If there’s one thing I didn’t anticipate about my twenties, it’s the frequent (heck, it sometimes feels like non-stop) rejection. From jobs to relationships, our egos take a real knock.
In our student days we feel invincible, with few responsibilities and a whole world of possibilities ahead of us. I don’t know about you but I was pretty quickly knocked down a peg or two as soon as I started on my career search.
But as much as it sucks, I believe it’s not all bad and there’s a lot to be learnt from rejection. Here’s how to cope if you find yourself dismissed, spurned, rebuffed or turned-down in any aspect of your life.
Don’t take it personally
OK, easier said than done right? But bare with me. Being rejected feels like the most personal thing in the world, but it’s not. When it comes to jobs, usually it’s because someone else has something the company would benefit from, not that you are lacking. And when it comes to relationships? It’s not because there is something wrong with you: it’s because the situation just doesn’t work.
Derren Brown says in his book Happy that the stem of most of our unhappiness is from stories we craft in our own heads, which is totally true. Take this example: you don’t get the job you applied for. You tell yourself you’re not good enough for the role, that no one ever gives you a break. You start to dwell on the ‘fact’ it feels like you’re never going to achieve anything. But all this is based on assumptions by you. The reality? You applied for a job and didn’t get it. That’s it. It sucks, but that’s it.

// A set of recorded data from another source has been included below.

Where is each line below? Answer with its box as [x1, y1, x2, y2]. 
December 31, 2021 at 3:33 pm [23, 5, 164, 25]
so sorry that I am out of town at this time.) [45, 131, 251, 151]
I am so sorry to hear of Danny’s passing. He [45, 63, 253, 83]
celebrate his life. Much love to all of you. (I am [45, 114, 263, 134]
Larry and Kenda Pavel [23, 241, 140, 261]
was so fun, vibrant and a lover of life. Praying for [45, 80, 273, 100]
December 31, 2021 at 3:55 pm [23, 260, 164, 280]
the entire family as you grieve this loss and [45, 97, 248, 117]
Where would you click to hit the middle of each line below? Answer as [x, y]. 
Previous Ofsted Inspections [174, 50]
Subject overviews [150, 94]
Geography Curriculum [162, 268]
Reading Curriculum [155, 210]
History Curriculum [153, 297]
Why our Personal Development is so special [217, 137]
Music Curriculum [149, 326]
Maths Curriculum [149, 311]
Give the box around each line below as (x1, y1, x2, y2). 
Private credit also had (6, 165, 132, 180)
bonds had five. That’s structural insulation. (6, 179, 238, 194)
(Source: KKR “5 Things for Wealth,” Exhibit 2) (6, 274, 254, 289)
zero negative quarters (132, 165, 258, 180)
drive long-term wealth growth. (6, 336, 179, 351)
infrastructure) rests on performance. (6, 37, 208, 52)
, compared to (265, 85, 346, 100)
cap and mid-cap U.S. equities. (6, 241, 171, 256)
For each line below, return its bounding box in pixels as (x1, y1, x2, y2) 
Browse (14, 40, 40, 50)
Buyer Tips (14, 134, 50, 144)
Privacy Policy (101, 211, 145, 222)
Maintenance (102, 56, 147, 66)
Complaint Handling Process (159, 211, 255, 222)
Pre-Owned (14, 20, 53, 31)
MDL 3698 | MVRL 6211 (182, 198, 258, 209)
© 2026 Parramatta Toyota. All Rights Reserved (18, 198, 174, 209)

Rejection doesn’t mean you’re not worthy. Remind yourself what being turned down really means, and don’t let it fester in your mind and feed on your insecurities.
Your vibe attracts your tribe
When you feel like you are constantly facing rejection it’s hard to keep your spirits up, but allowing negative energy to take over only breeds more bad vibes. Fact: people are attracted to positive people.

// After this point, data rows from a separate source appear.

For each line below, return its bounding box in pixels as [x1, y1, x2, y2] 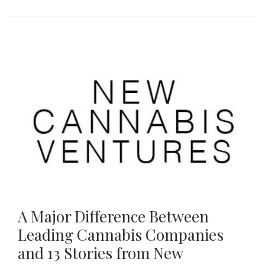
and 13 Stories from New [18, 243, 183, 264]
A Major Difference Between [18, 206, 209, 227]
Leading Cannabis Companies [18, 224, 224, 245]
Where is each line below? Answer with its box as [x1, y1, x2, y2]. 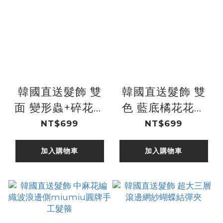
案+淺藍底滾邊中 [120, 116, 207, 130]
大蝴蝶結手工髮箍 [117, 132, 210, 146]
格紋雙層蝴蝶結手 [13, 116, 106, 130]
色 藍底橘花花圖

Over the past two years since graduating I think I’ve finally cracked the Big Secret when it comes to getting a job – people hire people they like. That’s why networking is such a ‘thing’. Focus on what you can do for other people rather than what they can do for you and I promise things will fall into place eventually.

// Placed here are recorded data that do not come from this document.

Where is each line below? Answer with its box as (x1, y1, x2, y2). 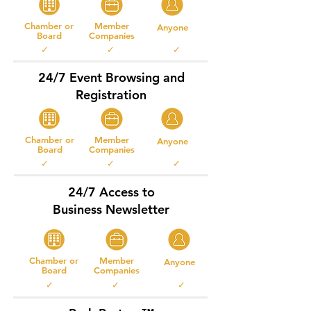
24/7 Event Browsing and (37, 69, 185, 85)
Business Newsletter (53, 201, 169, 217)
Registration (76, 87, 146, 103)
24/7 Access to (67, 184, 155, 200)
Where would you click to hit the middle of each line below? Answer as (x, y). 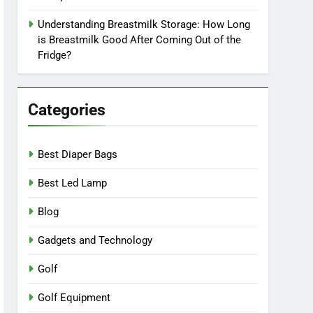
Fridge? (55, 55)
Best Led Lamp (73, 183)
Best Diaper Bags (78, 154)
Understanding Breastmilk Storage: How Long (144, 24)
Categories (67, 110)
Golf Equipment (74, 298)
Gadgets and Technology (95, 240)
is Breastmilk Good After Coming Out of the (140, 40)
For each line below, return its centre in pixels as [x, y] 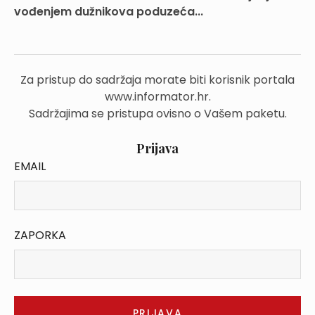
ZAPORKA [40, 235]
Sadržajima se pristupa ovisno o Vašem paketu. [157, 114]
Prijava [157, 148]
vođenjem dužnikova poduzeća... [109, 12]
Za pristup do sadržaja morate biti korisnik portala [157, 80]
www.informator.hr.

But what about relationship or friendship rejection? Don’t lose your shit. Keep the upper hand. Don’t drunk call them at 3am; don’t stalk their social media. And definitely, definitely don’t get your friends to stalk the new best friend’s/ girlfriend’s social media.
Don’t get bitter; get better
When people give you criticism it’s hard to take. I get it. But constructive criticism is the most useful gift anyone can give you. Take every let down as an opportunity to improve.
When I feel like I’m not getting anywhere, I like to think of all the famous people who didn’t find their break until later in life. Stephen King used to work a dead end job and live in a trailer, Samuel L. Jackson didn’t hit the big time until his 40s, and J.K Rowling was a suicidal single mum struggling to get by before becoming one of the most famous authors and richest women in the world.
The moral of their stories? There is always time. As long as you keep working hard and continue to strive to improve, then the world is your oyster (or lobster, as my aunt would say).
Get over it.
Seriously, stop dwelling on it. The more energy you put into negative feelings about yourself or others, the less you have to invest in working to better yourself and achieve your goals. When you feel down, remind yourself good things will come.
Remember: you’ve got this!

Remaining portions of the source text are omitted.